Tuesday, 15 September 2015

A Service shouldn't know about its Environment


Recently I was involved with setting up a build and deploy system for a suite of microservices. Each service was bundled into its own Docker image and deployed by Ansible.  One of the biggest lessons I learnt is the subject of this post.

Background


  • Project encompasses around twenty microservices (this figure only set to increase).
  • All packaged and deployed as Docker images.
  • Deployment by Ansible.   
  • Some services need to be deployed to different machines on different networks since some are public facing, some backend, some internal etc etc.
  • Different environment variables need to be injected into different running Docker containers.
  • Each service lives in its own git repo.
  • Each service built by CI server which runs project tests and creates a Docker image. 
  • Big effort to minimise the amount of work/config required to create a new microservice.

The Problem


Where to store the ansible deployment configuration for each service.

 

First idea: Each service owns its deployment configuration.


At first we had the idea of each service being in control of its own deployment destiny.  This involved each project storing its ansible config in its git repo.  I liked this since it meant that everything you needed to know about a service was in one place.  It was meant to be great for auditing and keeping track of changes since you only needed to worry about one project. 

It all sounded great in theory. However, we soon discovered it was in-practical for a number of reasons.

Making changes to deployment config is hard when it's defined in multiple repos.


The first sign this was a bad idea was that we found ourselves having to make changes in many different projects when we wanted to change the deployment mechanism. For example, say we wanted to run a command after every deploy, this would require changing the common Ansible role responsible for deployment and then updating each service to use the new version of that role. This would then require us to rebuild each project with the pointless step of building and tagging a new Docker image that was identical to the last (since no changes to the Ansible deployment config affected the Docker image for a given service). With the number of microservices set to increase, this problem was only forecast to get worse.

There's no central place which describes your environment.


Answering the question "What else runs on network/machine X?" becomes impossible as you have to check an ever growing number of service's repos.

Dependency is the wrong way around


If each project has its own deployment config, it is in affect describing a subset of the environment.  In our project, this seemed both impractical and inflexible.  In retrospect, a service knowing about its environment seems like a dependency the wrong way round.
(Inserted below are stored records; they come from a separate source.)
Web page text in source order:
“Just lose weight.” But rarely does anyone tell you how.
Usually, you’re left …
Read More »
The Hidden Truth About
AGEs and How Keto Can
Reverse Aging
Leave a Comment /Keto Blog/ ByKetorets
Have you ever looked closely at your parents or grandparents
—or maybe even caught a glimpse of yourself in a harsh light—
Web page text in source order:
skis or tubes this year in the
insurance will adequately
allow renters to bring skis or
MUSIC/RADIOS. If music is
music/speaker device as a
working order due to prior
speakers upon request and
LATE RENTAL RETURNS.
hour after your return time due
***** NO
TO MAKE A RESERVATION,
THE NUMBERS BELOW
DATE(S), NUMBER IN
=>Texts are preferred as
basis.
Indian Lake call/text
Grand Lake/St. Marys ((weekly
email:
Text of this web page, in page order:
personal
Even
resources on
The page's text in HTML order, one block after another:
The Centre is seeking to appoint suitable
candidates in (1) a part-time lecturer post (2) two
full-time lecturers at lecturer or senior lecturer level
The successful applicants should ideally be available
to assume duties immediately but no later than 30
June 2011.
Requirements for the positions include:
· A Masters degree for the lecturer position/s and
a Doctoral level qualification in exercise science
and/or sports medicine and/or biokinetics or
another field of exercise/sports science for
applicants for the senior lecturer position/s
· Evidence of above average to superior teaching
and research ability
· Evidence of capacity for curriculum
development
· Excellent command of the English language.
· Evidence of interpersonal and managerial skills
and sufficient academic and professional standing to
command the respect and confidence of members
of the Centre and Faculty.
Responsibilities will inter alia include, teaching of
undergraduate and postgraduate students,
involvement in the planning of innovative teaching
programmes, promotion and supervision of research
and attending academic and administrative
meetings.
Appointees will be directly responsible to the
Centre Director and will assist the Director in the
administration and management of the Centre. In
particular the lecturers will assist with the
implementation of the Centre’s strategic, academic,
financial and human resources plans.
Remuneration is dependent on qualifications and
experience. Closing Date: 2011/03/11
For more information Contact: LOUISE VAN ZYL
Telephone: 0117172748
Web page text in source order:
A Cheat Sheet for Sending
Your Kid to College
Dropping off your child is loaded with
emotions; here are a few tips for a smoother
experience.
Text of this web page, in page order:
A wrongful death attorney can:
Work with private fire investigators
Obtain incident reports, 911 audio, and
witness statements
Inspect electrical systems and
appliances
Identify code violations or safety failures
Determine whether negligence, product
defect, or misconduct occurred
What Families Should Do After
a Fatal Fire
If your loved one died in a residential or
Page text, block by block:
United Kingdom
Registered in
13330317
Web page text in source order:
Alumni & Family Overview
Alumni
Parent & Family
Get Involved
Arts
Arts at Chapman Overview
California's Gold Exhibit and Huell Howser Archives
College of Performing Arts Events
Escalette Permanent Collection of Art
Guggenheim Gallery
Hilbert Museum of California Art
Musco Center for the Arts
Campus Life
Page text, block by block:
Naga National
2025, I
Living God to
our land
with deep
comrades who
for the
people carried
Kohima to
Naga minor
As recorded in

To explain this, consider the following relationships of the entities composing a typical Dockerized Java Web App.



The diagram above shows the relationships between various entities in two projects.  Each arrow can be read as "depends on".  This diagram also shows that the "Environment" can't be drawn as a single entity in its own right as it's distributed among multiple projects.

Looking at the above from right to left:
  • A library is imported by a webapp. 
  • A webapp is built into a Docker image.
  • The Ansible config deploys Docker Containers of specified Docker images.
  • The Ansible config describes a subset of the environment. 
The arrows that point from the Ansible config to the Environment feel out of place and wrong!  In fact, if any of the above left to right pointing arrows were reversed, we'd have a design problem:

  • If a library knew about the webapp using it, it wouldn't be reusable. 
  • If the webapp knew it was deployed in Docker, it would require re-work to deploy it outside of Docker. 
Since the Project has Ansible config that defines the Environment, it means that the Project is coupled to its environment and deployment implementation.  The same could be said for the project's relationship with Docker.  The webapp is coupled to Docker via it's corresponding Dockerfile which means replacing Docker with an alternative could be arduous.  However, this coupling seemed OK to us at the time since the Environment was in much more of a state of flux than our Docker containers.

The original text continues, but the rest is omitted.